Im useing a 15w floresent bulb. whats a "HOB" is it a brand? and im saveing up for that 37 i almost have enough


----------



## CollegeReefer

HOB = Hang On Back. 

To make your filtration better just add liverock. Just make sure you do it slowly seeing you already have fish in your tank.


----------



## Ocellaris><>!

THX everybody ill keep your suggestions in mind


----------



## karazy

a good HOB brand is aquaclear. if you get maybe an aquaclear 30 it shud be good filtration, and the aquaclear is nice and quiet


----------



## Ghost Knife

karazy said:


> a good HOB brand is aquaclear. if you get maybe an aquaclear 30 it shud be good filtration, and the aquaclear is nice and quiet


If Aquaclear is the brand that you get at Wal-Mart I suggest staying away from these. They are quite loud and the intake tubes never stay snapped together. I have used about every brand of HOB filter and I have been most pleased with Top Fin and their filter cartridges are cheaper than other brands.
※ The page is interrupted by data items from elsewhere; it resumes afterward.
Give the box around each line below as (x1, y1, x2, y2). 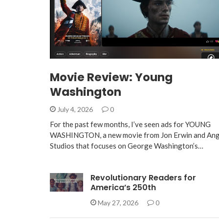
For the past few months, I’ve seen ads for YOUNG (50, 120, 211, 129)
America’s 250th (90, 182, 156, 194)
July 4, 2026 (56, 105, 94, 114)
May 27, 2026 (96, 198, 140, 207)
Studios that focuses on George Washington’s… (50, 141, 203, 151)
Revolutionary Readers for (90, 172, 196, 184)
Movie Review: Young (50, 69, 173, 86)
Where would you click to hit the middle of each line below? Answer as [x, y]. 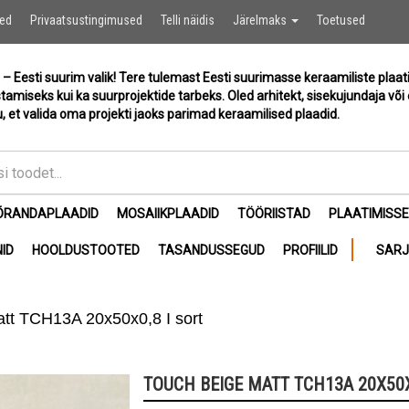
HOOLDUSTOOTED [86, 250]
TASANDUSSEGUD [211, 250]
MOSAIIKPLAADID [168, 214]
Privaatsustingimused [86, 20]
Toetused [341, 20]
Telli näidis [188, 20]
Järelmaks [261, 20]
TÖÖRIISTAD [274, 214]
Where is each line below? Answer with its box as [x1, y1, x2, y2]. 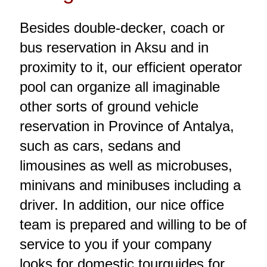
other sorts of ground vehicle [19, 98, 198, 114]
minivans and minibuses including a [19, 176, 241, 193]
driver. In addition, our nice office [19, 196, 224, 213]
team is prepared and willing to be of [19, 216, 247, 232]
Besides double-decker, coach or [19, 19, 225, 36]
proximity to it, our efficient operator [19, 58, 242, 75]
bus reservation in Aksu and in [19, 39, 209, 55]
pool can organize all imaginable [19, 78, 220, 95]
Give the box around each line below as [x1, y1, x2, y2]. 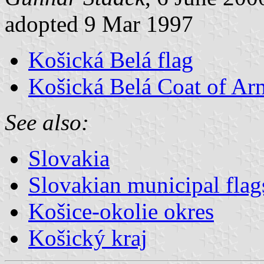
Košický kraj [28, 225, 147, 250]
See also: [5, 109, 89, 135]
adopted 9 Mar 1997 [5, 11, 193, 37]
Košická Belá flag [28, 47, 193, 72]
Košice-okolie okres [28, 198, 214, 224]

I have a Top Fin 30 for my 29G and a 60 for each of my 55G tanks and they have NEVER broken or had any problems.


----------



## sneasle

I thought the walmart ones were Top Fin....

I use penguins on my tanks and I haven't had any problems.


----------



## karazy

llol, no they arent the oens u use at walmart 

i ahve been using them since tank number 1 and they work great


----------